Enero
de 1982
Media hora faltaba para que
finalizase la jornada laboral del equipo encargado de recoger la basura por la
zona del Paseo del Campo del Volantín y calles aledañas, cuando, al echar mano
al último contenedor para situarlo correctamente en la parte trasera del
camión, Iñaki entreoyó un lastimero gemido, y sin pensárselo, con la intención
de retirarlo de la zona de maniobrabilidad, dio un tirón tan fuerte que derribó
a Ezequiel, su compañero.
–¡Alto!, ¡para!, ¡para! –gritó Iñaki blandiendo la mano
derecha todo lo alto que su acampanada voz le permitía desde el mismo eje de la
transitada calle.
El conductor pulsó los mandos para detener las maniobras
que había enviado desde la cabina. Abrió la puerta, se tiró del camión, y al no
visualizar a Ezequiel, llevándose las manos a la cabeza, corrió hacia la parte
trasera imaginándose un drástico final.
–¡Joder!, vaya susto que me habéis dado –chilló
malhumorado, llevándose la mano al pecho, tras localizar al operario–, ¿qué es
lo que ha pasado? –preguntó al que un momento antes daba en la trituradora con
la mirada fuera de sí.
–No sé, de repente, noté un tirón fuerte y al cogerme
desprevenido caí al suelo como un fardo –dijo mostrando una sonrisa mientras se
sacudía el pantalón con la mano izquierda.

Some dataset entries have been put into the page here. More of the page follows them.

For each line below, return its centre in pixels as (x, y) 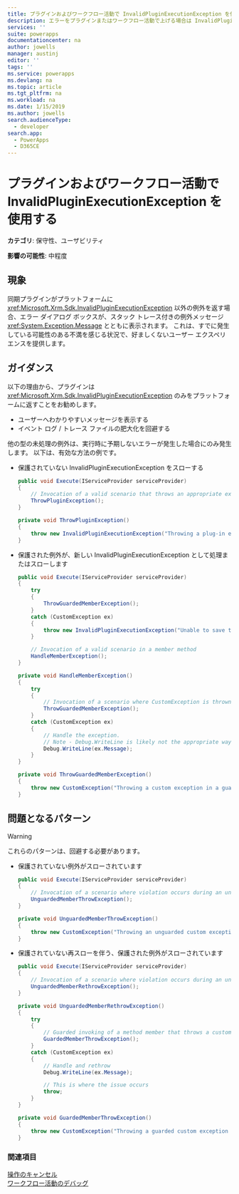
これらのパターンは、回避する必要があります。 (75, 851)
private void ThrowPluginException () (74, 521)
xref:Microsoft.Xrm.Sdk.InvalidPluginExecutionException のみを (100, 395)
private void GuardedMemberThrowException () (85, 1118)
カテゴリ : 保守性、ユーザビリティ (56, 241)
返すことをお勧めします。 (63, 404)
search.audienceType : (39, 120)
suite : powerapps (33, 34)
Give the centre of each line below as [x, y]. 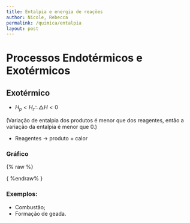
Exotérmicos [38, 71]
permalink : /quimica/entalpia [44, 23]
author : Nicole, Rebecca [37, 17]
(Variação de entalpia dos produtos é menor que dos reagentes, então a [95, 120]
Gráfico [17, 153]
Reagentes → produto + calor [51, 138]
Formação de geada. [40, 213]
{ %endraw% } [25, 179]
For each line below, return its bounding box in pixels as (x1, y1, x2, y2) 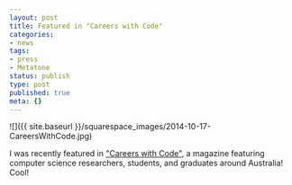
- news (9, 38, 34, 48)
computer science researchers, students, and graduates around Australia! (9, 158, 284, 169)
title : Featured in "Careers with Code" (9, 22, 164, 31)
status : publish (9, 72, 70, 81)
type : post (9, 80, 50, 89)
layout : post (9, 13, 59, 22)
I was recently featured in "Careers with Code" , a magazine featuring (9, 148, 265, 159)
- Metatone (9, 64, 50, 73)
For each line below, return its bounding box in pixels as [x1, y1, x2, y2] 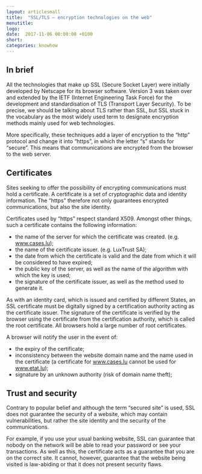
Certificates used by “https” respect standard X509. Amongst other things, [6, 215, 192, 222]
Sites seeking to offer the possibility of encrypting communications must [6, 184, 187, 191]
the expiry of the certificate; [14, 345, 84, 352]
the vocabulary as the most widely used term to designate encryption [6, 113, 179, 120]
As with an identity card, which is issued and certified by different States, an [6, 296, 196, 303]
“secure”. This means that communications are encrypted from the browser [6, 144, 194, 151]
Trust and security [6, 388, 77, 399]
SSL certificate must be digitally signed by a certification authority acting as [6, 303, 195, 310]
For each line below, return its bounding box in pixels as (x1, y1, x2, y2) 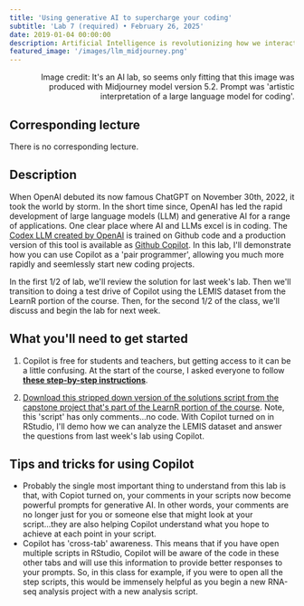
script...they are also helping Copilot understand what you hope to (22, 519, 270, 530)
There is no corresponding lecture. (9, 141, 139, 152)
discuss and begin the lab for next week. (9, 305, 161, 316)
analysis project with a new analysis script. (38, 586, 199, 597)
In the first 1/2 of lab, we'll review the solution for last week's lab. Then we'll (9, 276, 291, 287)
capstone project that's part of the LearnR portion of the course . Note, (22, 402, 285, 412)
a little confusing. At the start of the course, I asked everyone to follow (22, 365, 285, 375)
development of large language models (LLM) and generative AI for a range (9, 210, 291, 222)
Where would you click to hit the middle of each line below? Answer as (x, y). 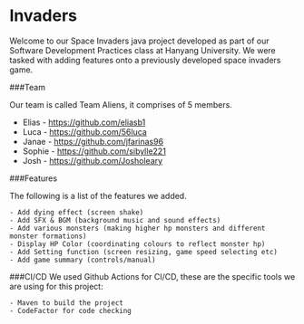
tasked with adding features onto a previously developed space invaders (145, 60)
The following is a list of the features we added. (98, 195)
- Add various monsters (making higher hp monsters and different (137, 228)
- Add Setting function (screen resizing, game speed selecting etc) (144, 252)
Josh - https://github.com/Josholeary (93, 160)
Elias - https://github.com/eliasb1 (84, 122)
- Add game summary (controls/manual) (83, 260)
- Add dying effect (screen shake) (77, 212)
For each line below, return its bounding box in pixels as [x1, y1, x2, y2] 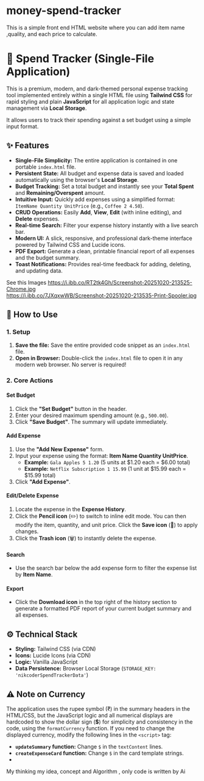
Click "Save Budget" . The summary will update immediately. [15, 418, 168, 425]
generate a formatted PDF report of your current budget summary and [15, 605, 192, 612]
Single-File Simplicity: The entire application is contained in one [15, 156, 178, 164]
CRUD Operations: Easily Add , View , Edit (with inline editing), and [15, 208, 182, 216]
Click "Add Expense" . [15, 478, 71, 485]
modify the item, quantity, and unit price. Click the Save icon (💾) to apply [15, 521, 198, 528]
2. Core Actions [6, 376, 54, 385]
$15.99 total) [24, 471, 56, 479]
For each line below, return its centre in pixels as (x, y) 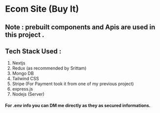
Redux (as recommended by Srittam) (49, 68)
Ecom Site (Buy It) (42, 9)
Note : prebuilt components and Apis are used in (80, 27)
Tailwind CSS (25, 79)
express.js (23, 89)
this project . (25, 34)
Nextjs (19, 63)
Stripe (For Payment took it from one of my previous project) (73, 84)
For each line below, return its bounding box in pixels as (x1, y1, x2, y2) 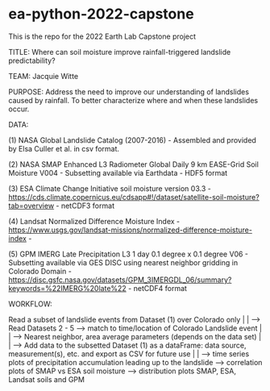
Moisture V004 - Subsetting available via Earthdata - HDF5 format (8, 168, 228, 177)
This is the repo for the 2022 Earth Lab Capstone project (8, 31, 196, 41)
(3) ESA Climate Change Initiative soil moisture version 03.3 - (8, 183, 211, 193)
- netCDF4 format (127, 283, 188, 293)
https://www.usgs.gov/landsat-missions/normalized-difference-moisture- (8, 225, 252, 235)
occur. (8, 104, 30, 114)
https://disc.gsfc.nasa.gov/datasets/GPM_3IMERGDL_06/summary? (8, 275, 232, 285)
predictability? (8, 56, 56, 65)
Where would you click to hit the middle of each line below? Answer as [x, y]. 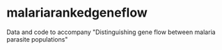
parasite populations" [37, 39]
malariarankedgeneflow [77, 13]
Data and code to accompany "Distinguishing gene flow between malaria [111, 32]
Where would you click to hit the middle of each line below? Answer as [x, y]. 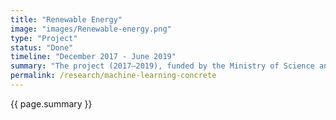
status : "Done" [42, 47]
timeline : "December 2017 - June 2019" [93, 57]
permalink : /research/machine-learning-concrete [113, 76]
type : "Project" [44, 38]
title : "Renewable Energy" [66, 19]
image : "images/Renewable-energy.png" [91, 29]
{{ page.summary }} [51, 103]
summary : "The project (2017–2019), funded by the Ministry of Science [162, 66]
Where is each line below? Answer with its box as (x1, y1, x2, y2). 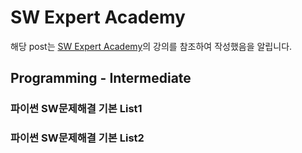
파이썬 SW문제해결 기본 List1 (10, 102, 143, 116)
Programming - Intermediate (10, 70, 192, 87)
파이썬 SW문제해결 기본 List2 (10, 131, 145, 145)
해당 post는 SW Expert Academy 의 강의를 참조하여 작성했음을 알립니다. (10, 40, 293, 52)
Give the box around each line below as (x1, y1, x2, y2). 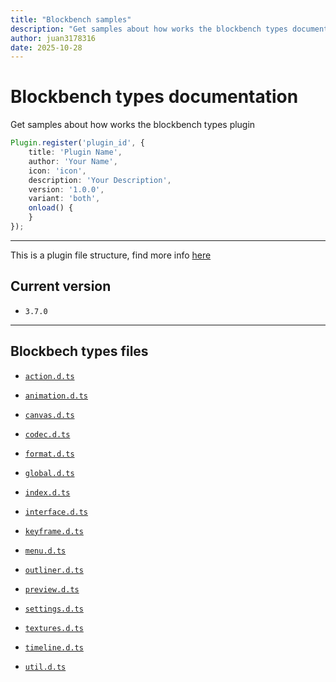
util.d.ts (24, 662, 67, 672)
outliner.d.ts (24, 565, 84, 575)
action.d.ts (24, 371, 75, 381)
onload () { (28, 203, 74, 213)
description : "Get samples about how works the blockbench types (10, 24, 288, 34)
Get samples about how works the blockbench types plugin (10, 119, 256, 131)
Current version (10, 278, 112, 295)
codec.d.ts (24, 429, 71, 440)
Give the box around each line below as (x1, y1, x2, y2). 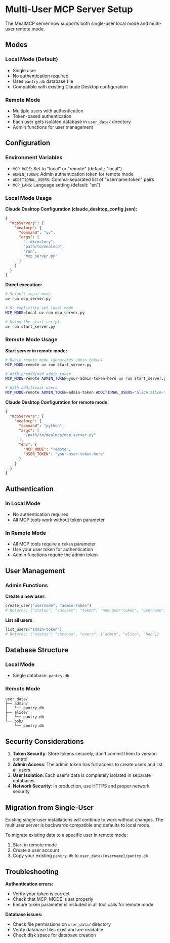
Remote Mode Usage (5, 336, 58, 343)
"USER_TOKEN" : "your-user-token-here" (23, 451, 105, 457)
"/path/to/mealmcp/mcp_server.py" (23, 433, 96, 438)
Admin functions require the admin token (12, 552, 98, 558)
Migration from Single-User (5, 803, 94, 812)
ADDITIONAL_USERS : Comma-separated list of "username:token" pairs (12, 176, 154, 182)
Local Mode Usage (5, 194, 52, 201)
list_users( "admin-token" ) (5, 627, 62, 632)
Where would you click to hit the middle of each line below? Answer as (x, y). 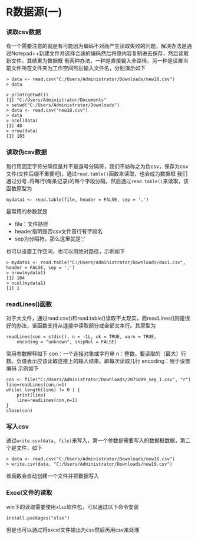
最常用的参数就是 (27, 211)
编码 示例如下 (22, 368)
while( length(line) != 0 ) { (43, 390)
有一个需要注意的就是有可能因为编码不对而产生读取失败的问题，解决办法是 (96, 46)
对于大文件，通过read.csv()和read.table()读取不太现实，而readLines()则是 (96, 318)
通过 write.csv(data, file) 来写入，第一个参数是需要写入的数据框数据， (93, 440)
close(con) (19, 411)
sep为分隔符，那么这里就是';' (50, 238)
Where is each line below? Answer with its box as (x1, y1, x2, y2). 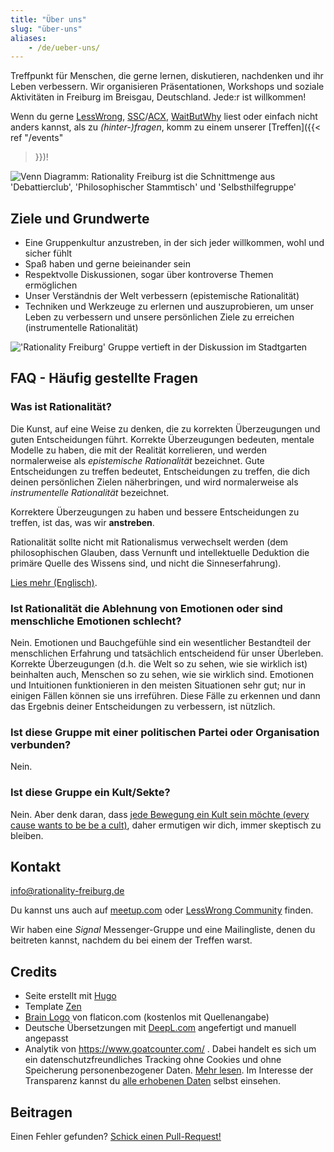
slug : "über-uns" (10, 24, 83, 34)
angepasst (24, 1032, 69, 1045)
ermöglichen (24, 279, 78, 291)
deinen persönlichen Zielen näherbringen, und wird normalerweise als (10, 476, 299, 488)
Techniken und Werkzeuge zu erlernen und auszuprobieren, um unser (24, 301, 315, 313)
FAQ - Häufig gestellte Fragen (10, 370, 199, 387)
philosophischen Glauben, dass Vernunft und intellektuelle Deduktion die (10, 546, 310, 558)
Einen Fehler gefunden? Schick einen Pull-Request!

Una vez repuestos del susto miraron hacia donde venía el
contendor descarriado y, al descubrir que el causante de tantos sobresaltos no
era más que un simple gatito que renegaba y se defendía con uñas y dientes para
liberarse de aquel ser que lo había sacado tan bruscamente de aquel lugar tan
oscuro donde había sido dejado a la suerte de Dios por la mano de una desalmada
e inhumana persona, se quedaron a cuadros.
–Mirad que bonito es –dijo Iñaki elevando la mano para que
lo viesen.
–Podías habernos avisado de otra manera, ¿no crees?
–reprendió el conductor, torciendo el morro como una iguana.
–¡Ahí va la ostia!, ¿y te crees que me ha dado tiempo a
pensar si era un gato o un niño el que gemía?
–¡Bueno, bueno!, tengamos la fiesta en paz que al fin y al
cabo no ha ocurrido ninguna desgracia –intervino Ezequiel al concienciarse que
el brazo no le respondía como habitualmente.
–Y ahora que le has salvado, ¿qué piensas hacer con él?
–curioseó con desaire el conductor.
–Pues, llevármelo a casa hasta que encuentre a alguien que
se quiera hacer cargo de él. Creo que es lo mínimo que se debe hacer en casos
como este, ya que; si hay gatos y perros callejeros, es porque en su día:
alguna persona les ha abandonado –razonó Iñaki.
–A ver si ahora te va a dar por ir recogiendo y llevar a
casa todo lo que te encuentres –dijo el conductor con desdén.
–No entiendo a santo de qué viene tu comentario y tu
actitud –reprendió Iñaki.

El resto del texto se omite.